Why being green means thinking blue for Volkswagen
Waterless technology, rainwater harvesting, Platinum LEED certification and the largest solar PV array of any car manufacturer in the US, Rob Bell finds out what's driving VW's 'Think Blue.Factory' strategy at its Chattanooga facility stateside
The cars we drive are a major source of carbon dioxide emissions, with CO2 – and other pollutants – delivered via exhaust pipes directly to the streets of the towns and cities where we live.
As a result vehicle manufacturers face a great deal of scrutiny (and regulatory action) related to the environmental performance of their products. Volkswagen is one of a number of car makers that sees greening their automobiles as a commercial opportunity, and the firm aggressively markets its Golf BlueMotion’s fuel efficiency and low carbon emissions.
However, VW’s commitment to reducing its environmental impacts goes beyond the on-road performance of its vehicles. Its strategy, Think Blue.
Factory, focuses on energy, water and waste at its manufacturing sites, with a target of reducing environmental impacts at every Volkswagen plant by 25% by 2018.
Guenther Scherelis, communications general manager for VW’s operations at Chattanooga, Tennessee, says: “Our company rests on three pillars – team spirit, passion for detail and Think Blue. Factory, which is about being environmentally sound and very aware of the impacts of our operations.”
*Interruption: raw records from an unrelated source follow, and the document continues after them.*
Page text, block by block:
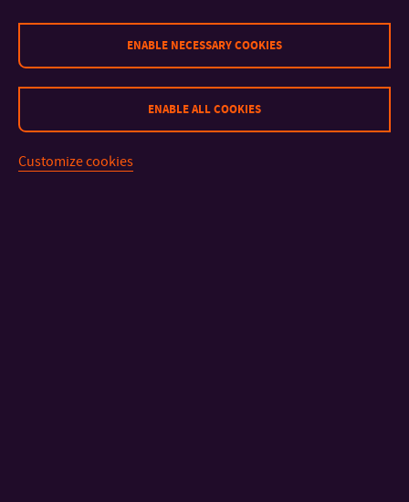
Graduation video
ENABLE NECESSARY COOKIES
ENABLE ALL COOKIES
Customize cookies
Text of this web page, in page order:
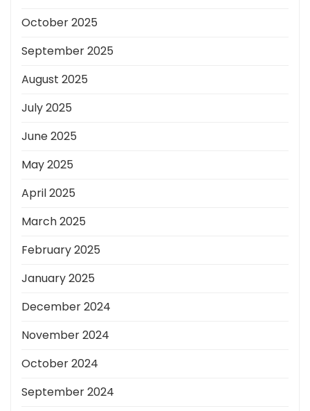
October 2025
September 2025
August 2025
July 2025
June 2025
May 2025
April 2025
March 2025
February 2025
January 2025
December 2024
November 2024
October 2024
September 2024
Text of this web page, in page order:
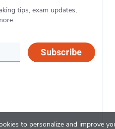
to personalize and improve
tips, exam updates,
Subscribe
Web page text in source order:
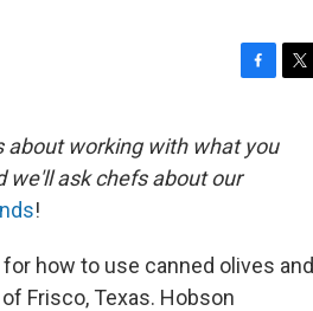
c
e
b
about working with what you
we'll ask chefs about our
!
how to use canned olives and
Frisco, Texas. Hobson
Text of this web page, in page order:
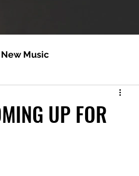
New Music
Album Feature
UP FOR
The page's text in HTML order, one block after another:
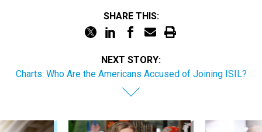
Charts: Who Are the Americans Accused of Joining ISIL?
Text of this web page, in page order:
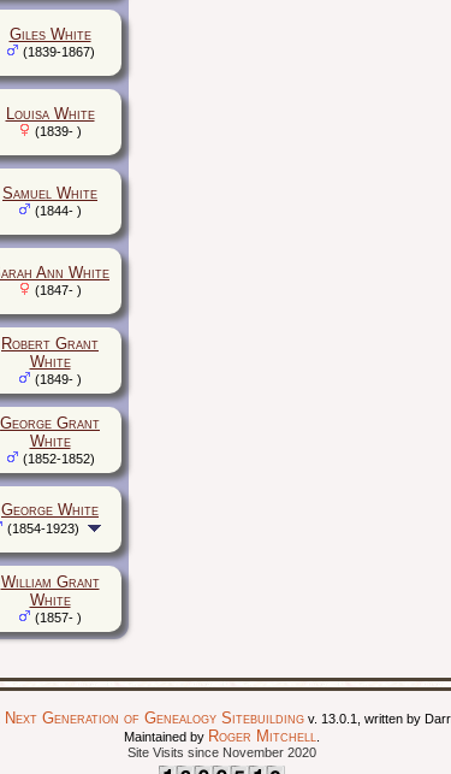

VW’s factory at Chattanooga, which only opened in April 2011, has the company’s environmental principles built into every part of the building – insulation is of a higher standard than required by regulation for example – and every step of the manufacturing process. The latest initiative was the unveiling of a 9.5 megawatt photovoltaic generation farm, the largest operated by a vehicle manufacturer in the US but only the second largest (after its facility in the Navarra region of Spain) within VW Group itself.
Alongside this commitment to reducing emissions through renewable energy, a number of other technologies are being utilised to improve environmental performance, including rainwater harvesting and an innovative dry scrubber system installed in the factory’s paintshop.
These and other initiatives have earned the facility recognition from the US Green Building Council, which has awarded VW Chattanooga its top – platinum – ranking under the LEED (Leadership in Energy and Environmental Design) certification scheme, making it the only vehicle manufacturing plant in the world to have achieved the highest level.
Scherelis says optimum environmental performance was planned for the site from the outset, as part of Think Blue. Factory philosophy, which he describes as “a long term world- and brand-wide programme to make production more energy and environmentally efficient”.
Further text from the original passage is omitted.